§ **ASSIGNED TASK**: Output the entries below unchanged, except for the pictures.

§ **DATA FOR PROCESSING**:
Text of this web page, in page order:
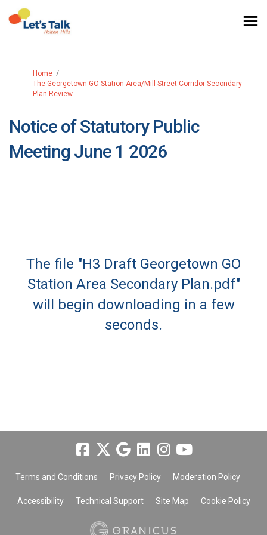
You are here:
Home
The Georgetown GO Station Area/Mill Street Corridor Secondary
Plan Review
Notice of Statutory Public
Meeting June 1 2026
The file "H3 Draft Georgetown GO
Station Area Secondary Plan.pdf"
will begin downloading in a few
seconds.
Terms and Conditions Privacy Policy Moderation Policy
Accessibility Technical Support Site Map Cookie Policy
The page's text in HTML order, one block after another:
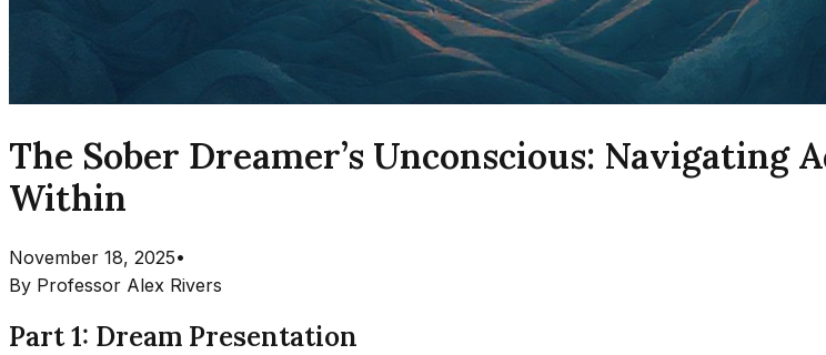
The Sober Dreamer’s Unconscious: Navigating
Within
November 18, 2025•
By Professor Alex Rivers
Part 1: Dream Presentation
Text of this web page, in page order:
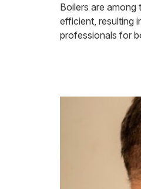
Boilers are among
efficient, resulting
professionals for

§ **TASK RESULT**:
Text of this web page, in page order:
You are here:
Home
The Georgetown GO Station Area/Mill Street Corridor Secondary
Plan Review
Notice of Statutory Public
Meeting June 1 2026
The file "H3 Draft Georgetown GO
Station Area Secondary Plan.pdf"
will begin downloading in a few
seconds.
Terms and Conditions Privacy Policy Moderation Policy
Accessibility Technical Support Site Map Cookie Policy
The page's text in HTML order, one block after another:
The Sober Dreamer’s Unconscious: Navigating
Within
November 18, 2025•
By Professor Alex Rivers
Part 1: Dream Presentation
Text of this web page, in page order:
Boilers are among
efficient, resulting
professionals for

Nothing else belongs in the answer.